Edited by Kris Mastrangelo

C.A.R.E.

Compliance • Audits/Analysis • Reimbursement/Regulatory/Rehab • Education/Efficiency


Ask An Expert sign with clouds and sky backgroundIs your Skilled Nursing Facility ready for the October 1, 2019 implementation of Patient Driven Payment Model (PDPM) as CMS proposed in the SNF PPS Final Rule FY 2019?  We encourage you to use this 3 Part Blog Series to gain an understanding of the Patient Driven Payment Model Reimbursement System.  Questions were submitted to HHI during our recent webinar:  Patient Driven Payment Model: 5 Things to Do Now!

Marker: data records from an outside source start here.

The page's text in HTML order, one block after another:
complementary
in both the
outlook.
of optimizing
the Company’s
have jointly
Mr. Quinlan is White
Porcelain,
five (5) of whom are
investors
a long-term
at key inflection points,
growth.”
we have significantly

  1. Any idea how Case Mix states will handle this new classification system for Medicaid only facilities since section GG isn't done for these residents?

    For states that rely on the RUG-IV assessment schedule for calculating Case Mix group for NF patients, CMS has created an optional assessment so that Medicaid payments are not adversely impacted when PDPM is implemented as of October 1, 2019. States will have the ability to determine the policy associated with this assessment to meet your Medicaid payment needs. The optional assessment will be in place from October 1, 2019 through September 30, 2020. 

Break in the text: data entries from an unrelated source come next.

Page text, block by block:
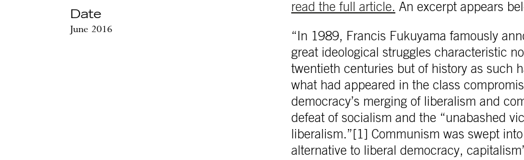
Date
June 2016
read the full article. An excerpt appears
“In 1989, Francis Fukuyama famously
great ideological struggles characteristic
twentieth centuries but of history as such
what had appeared in the class
democracy’s merging of liberalism and
defeat of socialism and the “unabashed
liberalism.”[1] Communism was swept
alternative to liberal democracy,
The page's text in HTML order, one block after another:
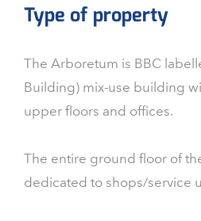
Type of property
The Arboretum is BBC
Building) mix-use building
upper floors and offices.
The entire ground floor of
dedicated to shops/service
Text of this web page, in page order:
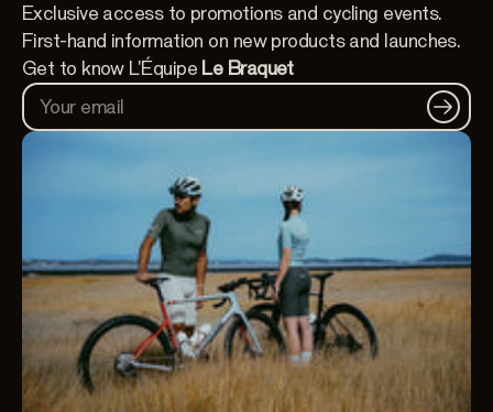
Exclusive access to promotions and cycling events.
First-hand information on new products and launches.
Get to know L'Équipe Le Braquet
Your email
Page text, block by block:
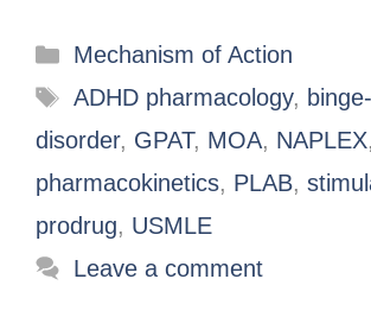
Mechanism of Action
ADHD pharmacology,
disorder, GPAT, MOA, NAPLEX,
pharmacokinetics, PLAB,
prodrug, USMLE
Leave a comment

  1. Do we know yet what will happen with patients who are evaluated prior to October first and already had MDS(s) done prior to the new system?

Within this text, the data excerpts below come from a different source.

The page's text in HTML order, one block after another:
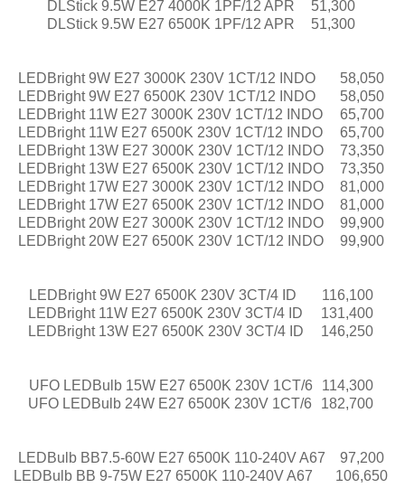
DLStick 9.5W E27 4000K 1PF/12 APR
51,300
DLStick 9.5W E27 6500K 1PF/12 APR
51,300
LEDBright 9W E27 3000K 230V 1CT/12 INDO
58,050
LEDBright 9W E27 6500K 230V 1CT/12 INDO
58,050
LEDBright 11W E27 3000K 230V 1CT/12 INDO
65,700
LEDBright 11W E27 6500K 230V 1CT/12 INDO
65,700
LEDBright 13W E27 3000K 230V 1CT/12 INDO
73,350
LEDBright 13W E27 6500K 230V 1CT/12 INDO
73,350
LEDBright 17W E27 3000K 230V 1CT/12 INDO
81,000
LEDBright 17W E27 6500K 230V 1CT/12 INDO
81,000
LEDBright 20W E27 3000K 230V 1CT/12 INDO
99,900
LEDBright 20W E27 6500K 230V 1CT/12 INDO
99,900
LEDBright 9W E27 6500K 230V 3CT/4 ID
116,100
LEDBright 11W E27 6500K 230V 3CT/4 ID
131,400
LEDBright 13W E27 6500K 230V 3CT/4 ID
146,250
UFO LEDBulb 15W E27 6500K 230V 1CT/6
114,300
UFO LEDBulb 24W E27 6500K 230V 1CT/6
182,700
LEDBulb BB7.5-60W E27 6500K 110-240V A67
97,200
LEDBulb BB 9-75W E27 6500K 110-240V A67
106,650

    Yes, the transition between RUG-IV and PDPM will be a “hard” transition, meaning that the two systems will not run concurrently at any point. All days of service on or prior to September 30, 2019 will be billed under RUG-IV, while all days of service beginning October 1, 2019 will be billed under PDPM.  To receive a PDPM HIPPS code that can be used for billing beginning October 1, 2019, all providers will be required to complete an IPA with an ARD no later than October 7, 2019 for all SNF Part A patients.

    October 1, 2019 will be considered Day 1 of the variable per diem schedule under PDPM, even if the patient began their stay prior to October 1, 2019. Any “transitional IPAs” with an ARD after October 7, 2019 will be considered late and the late assessment penalty would apply. The HIPPS code derived from the transitional IPA should be used to bill for dates of service beginning October 1, 2019.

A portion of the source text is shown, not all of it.